I don't think anyone talks about being charged or arrested as though it's a big thing, or as though it's supposed to be a form of punishment. It's obviously not, because being arrested (and even being charged) doesn't mean you're guilty of anything. Until someone is convicted of Aprils murder (or kidnap, if by some miracle she's still alive) then no one is going to be punished.

Given the way Bridger has behaved in questioning (from what we've heard in the press) I think it's a pretty safe bet he was at least involved, but it's a bit premature to start saying he's not being punished properly when there hasn't even been a trial yet.


----------



## Gazzer (Jun 12, 2010)

Spandex said:


> zltm089 said:
> 
> 
> > People talk about murderers "being charged/ arrested" as if its a big thing! Being arrested is nothing! They need to be punished publicly properly.
> ...


i agree spandex..........god i wish i knew ya real name so i could respnd to a person at last...........anyway yes he has only been charged but once again if the cps has come out publicly and said it is a good case then i can only assume the evidence is good?

the sentence or punishment metered out needs to reflect the crime done i believe and crimes against kids or the elderley in a sexual nature does need a lot of work to bring it up to a level that is deserved of the crime.
to rob a child of her innocence if! she survives the attack then i DO believe that they should be chemically castrated for life.
to rob a family of their grandmothers dignity in being raped, then i believe chemical is too soft and full castration is needed.

lepers of old were outcast and beaten if they came into a town or public place..........so these people deserve imho, though i call them people with tongue in cheek as a comment.


----------



## techfreak (Aug 13, 2010)

For those that are found guilty death is too easy a way out, even castration doesn't seem enough.
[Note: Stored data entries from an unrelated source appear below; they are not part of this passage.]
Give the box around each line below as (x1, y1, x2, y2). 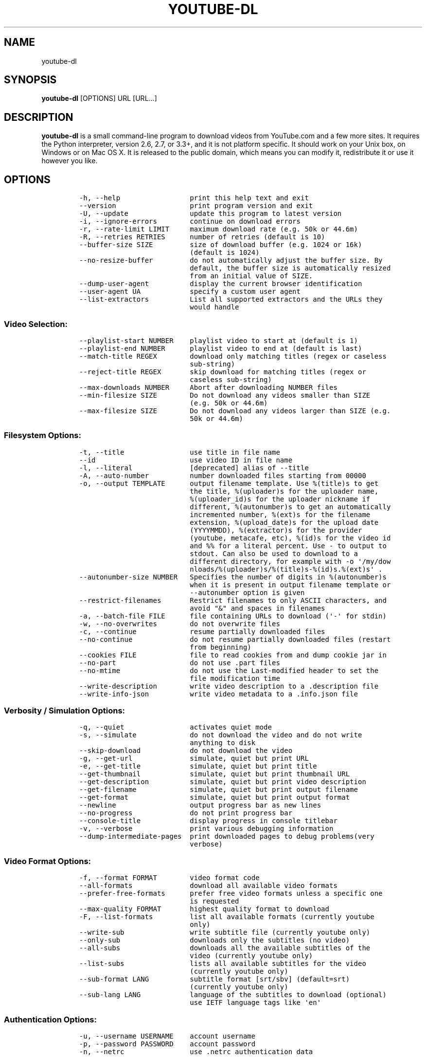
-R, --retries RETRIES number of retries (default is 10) (79, 233, 325, 241)
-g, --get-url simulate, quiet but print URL (79, 754, 309, 763)
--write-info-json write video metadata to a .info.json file (79, 690, 358, 698)
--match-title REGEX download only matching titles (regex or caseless (79, 352, 387, 360)
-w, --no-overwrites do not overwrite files (79, 619, 280, 628)
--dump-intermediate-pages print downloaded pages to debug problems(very (79, 832, 374, 841)
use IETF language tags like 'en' (190, 999, 321, 1007)
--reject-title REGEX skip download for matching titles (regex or (79, 367, 366, 376)
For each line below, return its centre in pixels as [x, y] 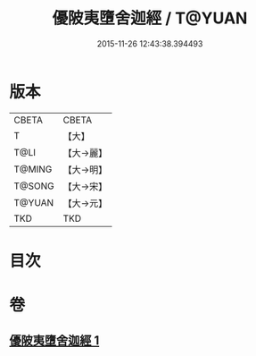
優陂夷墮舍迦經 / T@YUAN [150, 18]
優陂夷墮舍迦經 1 [54, 341]
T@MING [33, 169]
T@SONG [34, 186]
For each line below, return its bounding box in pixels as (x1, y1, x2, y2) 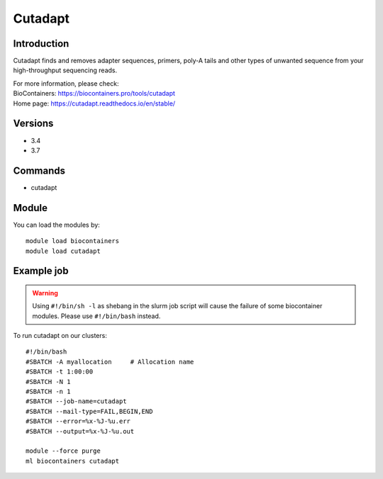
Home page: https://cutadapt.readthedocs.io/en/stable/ (13, 99, 176, 108)
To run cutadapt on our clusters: (13, 332, 108, 340)
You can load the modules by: (13, 220, 101, 229)
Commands (13, 164, 66, 176)
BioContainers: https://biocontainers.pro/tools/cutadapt (13, 89, 175, 98)
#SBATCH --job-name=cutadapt (26, 398, 127, 405)
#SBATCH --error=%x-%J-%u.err (26, 417, 131, 425)
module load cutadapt (26, 247, 101, 255)
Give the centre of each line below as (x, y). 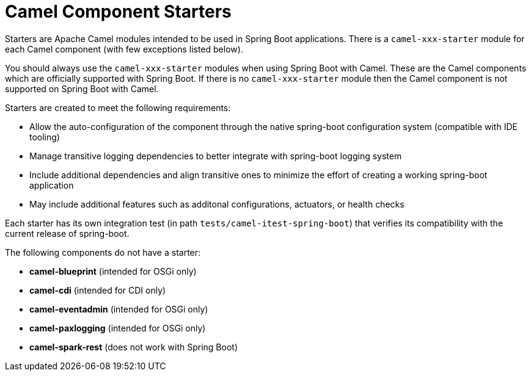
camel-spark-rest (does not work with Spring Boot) (134, 347)
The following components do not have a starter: (103, 252)
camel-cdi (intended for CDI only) (98, 290)
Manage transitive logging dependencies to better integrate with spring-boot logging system (216, 156)
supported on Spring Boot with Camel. (82, 89)
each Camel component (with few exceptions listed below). (124, 49)
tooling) (45, 137)
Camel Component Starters (118, 12)
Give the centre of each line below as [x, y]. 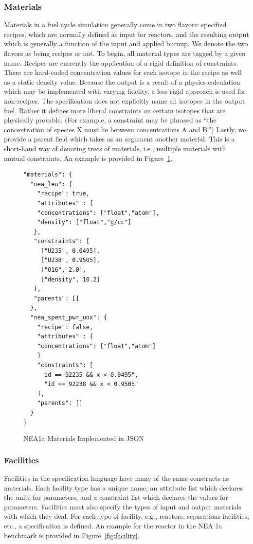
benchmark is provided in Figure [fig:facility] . [72, 535]
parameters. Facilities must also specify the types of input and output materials [123, 506]
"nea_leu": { [51, 184]
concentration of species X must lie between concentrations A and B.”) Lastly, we [125, 129]
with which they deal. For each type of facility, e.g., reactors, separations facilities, [126, 516]
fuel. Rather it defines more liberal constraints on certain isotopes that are [115, 110]
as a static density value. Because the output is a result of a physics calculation [122, 81]
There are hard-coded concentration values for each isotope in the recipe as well [123, 72]
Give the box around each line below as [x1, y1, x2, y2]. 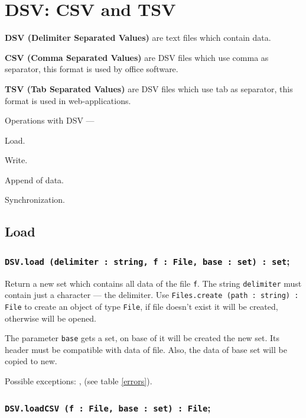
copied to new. [5, 355, 57, 367]
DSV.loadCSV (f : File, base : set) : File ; [5, 400, 211, 414]
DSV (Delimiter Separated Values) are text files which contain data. [5, 31, 271, 44]
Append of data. [5, 173, 64, 186]
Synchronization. [5, 193, 65, 206]
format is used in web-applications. [5, 94, 131, 106]
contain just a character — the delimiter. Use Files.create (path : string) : [5, 289, 299, 301]
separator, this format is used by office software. [5, 63, 178, 75]
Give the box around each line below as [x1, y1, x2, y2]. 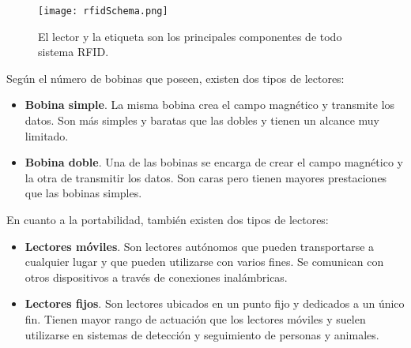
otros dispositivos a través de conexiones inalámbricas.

And the prison sentence even if life meant life is a ticket to 3 square meals, clothing , warmth, company of others, healthcare, gym, tv, education/skills...plus all the other privileges are too good for these criminals.

The rest of us shouldn't foot the bill for what is for many a luxury life.

Off the top of my head id opt for something along the lines of castration as a starter. Possibly followed by a loss of an eye, arm or leg, maybe an ear. Maybe tongue too and lose the right to speak. All are in a compound where they work for basic necessaties such as 3 basic meals, if you don't like something or are allergic to something or whatever, tough, you miss that meal and have 2 that day. Work (including cleaning up after themselves) for basic clothing, and warmth in their room, and day light time. If they refuse or don't do a realistic reasonable amount, they lose a privilege.no healthcare except to prevent spread of disease. No interaction with other inmates even in their limited state. If they choose to starve themselves to death so be it. Their choice. If guilty no sentances just life.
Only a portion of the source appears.